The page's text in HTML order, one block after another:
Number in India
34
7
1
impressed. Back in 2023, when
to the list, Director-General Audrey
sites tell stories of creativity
○ ○ ○ ○ ○
▶ **EXERCISE**: Please write out the records above once more, exactly and completely.

▶ **TASK RESULT**:
The page's text in HTML order, one block after another:
Number in India
34
7
1
impressed. Back in 2023, when
to the list, Director-General Audrey
sites tell stories of creativity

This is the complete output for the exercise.